6. Writing Renjin Extensions¶
This chapter can be considered as Renjin’s equivalent of the Writing R Extensions manual for GNU R. Here we discuss how you create extensions, or packages as they are referred to in R, for Renjin. Packages allow you to group logically related functions and data together in a single archive which can be reused and shared with others.
Renjin packages do not differ much from packages for GNU R. One notable difference is that Renjin treats unit tests as first class citizens, i.e. Renjin includes a package called hamcrest that provides functionality for writing unit tests right out of the box. We encourage you to include as many unit tests with your package as possible.
One feature currently missing for Renjin packages is the ability to document your R code. You can use Javadoc to document your Java classes and methods.
6.1. Package directory layout¶
The files in a Renjin package should be organized in a directory structure that adheres to the Maven standard directory layout.
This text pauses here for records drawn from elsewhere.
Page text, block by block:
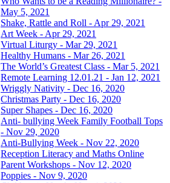
May 5, 2021
Shake, Rattle and Roll - Apr 29, 2021
Art Week - Apr 29, 2021
Virtual Liturgy - Mar 29, 2021
Healthy Humans - Mar 26, 2021
The World’s Greatest Class - Mar 5, 2021
Remote Learning 12.01.21 - Jan 12, 2021
Wriggly Nativity - Dec 16, 2020
Christmas Party - Dec 16, 2020
Super Shapes - Dec 16, 2020
Anti- bullying Week Family Football Tops
- Nov 29, 2020
Anti-Bullying Week - Nov 22, 2020
Reception Literacy and Maths Online
Parent Workshops - Nov 12, 2020
Poppies - Nov 9, 2020
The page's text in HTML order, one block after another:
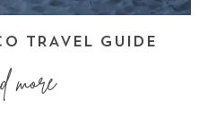
TRAVEL GUIDE
more
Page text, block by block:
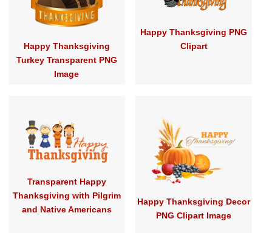
Happy Thanksgiving
Turkey Transparent PNG
Image
Happy Thanksgiving PNG
Clipart
Transparent Happy
Thanksgiving with Pilgrim
and Native Americans
Happy Thanksgiving Decor
PNG Clipart Image
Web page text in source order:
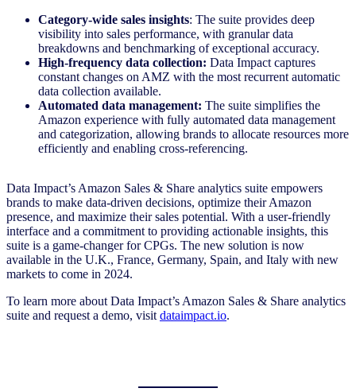
Category-wide sales insights: The suite provides deep
visibility into sales performance, with granular data
breakdowns and benchmarking of exceptional accuracy.
High-frequency data collection: Data Impact captures
constant changes on AMZ with the most recurrent automatic
data collection available.
Automated data management: The suite simplifies the
Amazon experience with fully automated data management
and categorization, allowing brands to allocate resources more
efficiently and enabling cross-referencing.
Data Impact’s Amazon Sales & Share analytics suite empowers
brands to make data-driven decisions, optimize their Amazon
presence, and maximize their sales potential. With a user-friendly
interface and a commitment to providing actionable insights, this
suite is a game-changer for CPGs. The new solution is now
available in the U.K., France, Germany, Spain, and Italy with new
markets to come in 2024.
To learn more about Data Impact’s Amazon Sales & Share analytics
suite and request a demo, visit dataimpact.io.
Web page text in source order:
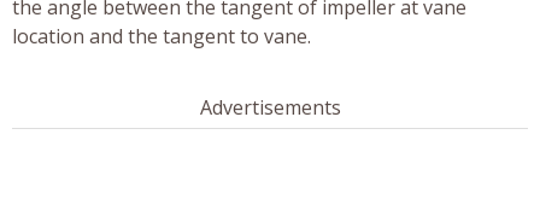
the angle between the tangent of impeller at vane
location and the tangent to vane.
Advertisements
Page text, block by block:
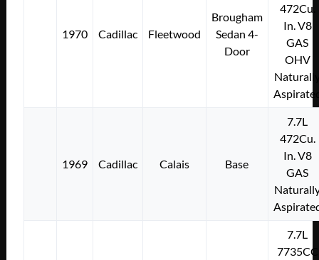
1970 Cadillac Fleetwood
Brougham
Sedan 4-
Door
472Cu.
In. V8
GAS
OHV
1969 Cadillac Calais Base
7.7L
472Cu.
In. V8
GAS
7.7L
7735CC
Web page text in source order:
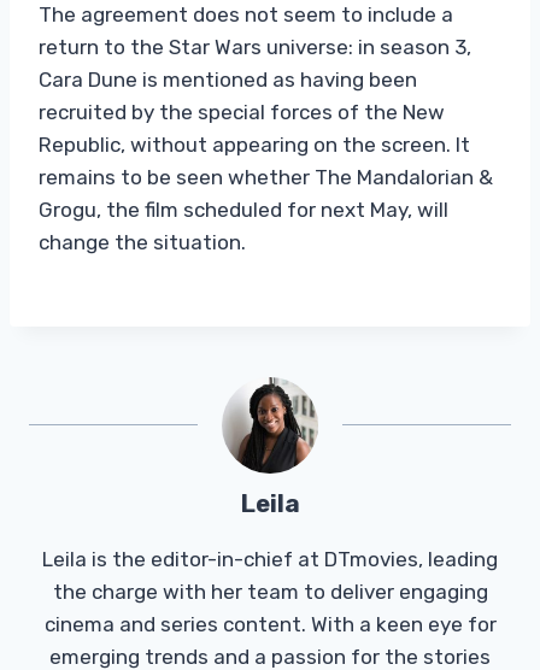
The agreement does not seem to include a
return to the Star Wars universe: in season 3,
Cara Dune is mentioned as having been
recruited by the special forces of the New
Republic, without appearing on the screen. It
remains to be seen whether The Mandalorian &
Grogu, the film scheduled for next May, will
change the situation.
Leila
Leila is the editor-in-chief at DTmovies, leading
the charge with her team to deliver engaging
cinema and series content. With a keen eye for
emerging trends and a passion for the stories
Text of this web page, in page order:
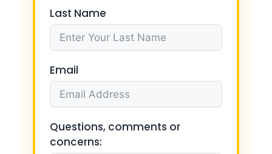
Last Name
Email
Questions, comments or
concerns:
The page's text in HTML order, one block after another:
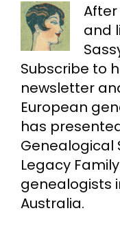
and
Subscribe to
newsletter
European
has
Genealogical
Legacy
genealogists
Australia.
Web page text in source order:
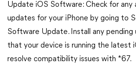
Update iOS Software: Check for any
updates for your iPhone by going to
Software Update. Install any pending
that your device is running the latest
resolve compatibility issues with *67.
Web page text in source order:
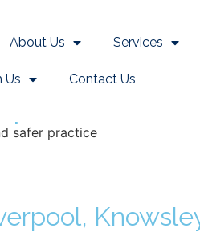
About Us Services
Us Contact Us
safer practice
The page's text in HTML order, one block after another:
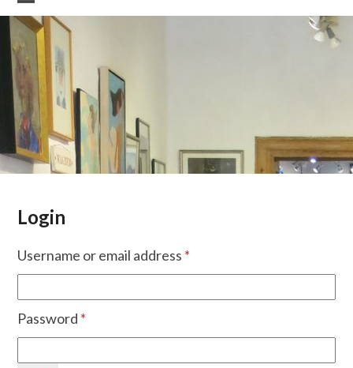
to
content
Open
mobile
menu
Close
mobile
menu
Login
Username or email address *
Password *
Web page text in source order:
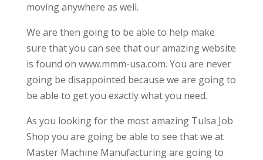
moving anywhere as well.
We are then going to be able to help make
sure that you can see that our amazing website
is found on www.mmm-usa.com. You are never
going be disappointed because we are going to
be able to get you exactly what you need.
As you looking for the most amazing Tulsa Job
Shop you are going be able to see that we at
Master Machine Manufacturing are going to
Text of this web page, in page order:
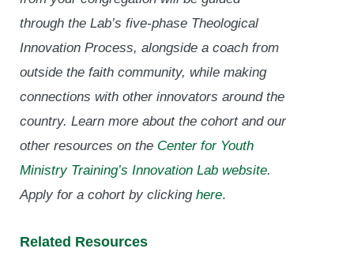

A directory layout that will cover most Renjin packages is as follows:
projectdir/
src/
main/
java/
...
R/
resources/
test/
java/
...
R/
resources/
NAMESPACE
pom.xml
The table Directories in a Renjin package gives a short description of the directories and files in this layout.
Directory | Description |
---|---|
src/main/java | Java source code (*.java files) |
src/main/R | R source code (*.R files) |
src/main/resources | Files and directories to be copied to the root of the generated JAR file |
src/test/java | Unit tests written in Java using JUnit |
src/test/R | Unit tests written in R using Renjin’s Hamcrest package |
src/test/resource | Files available to the unit tests (not copied into the generated JAR file) |
NAMESPACE | Almost equivalent to R’s NAMESPACE file |
pom.xml | Maven’s Project Object Model file |
The functionality of the DESCRIPTION file used by GNU R packages is replaced by a Maven pom.xml (POM) file. In this file you define the name of your package and any dependencies, if applicable. The POM file is used by Renjin’s Maven plugin to create the package. This is the subject of the next section.
6.2. Renjin Maven plugin¶
Whereas you would use the commands R CMD check
, R CMD build
, and R
CMD INSTALL
to check, build (i.e. package), and install packages for GNU R,
packages for Renjin are tested, packaged, and installed using a Maven plugin.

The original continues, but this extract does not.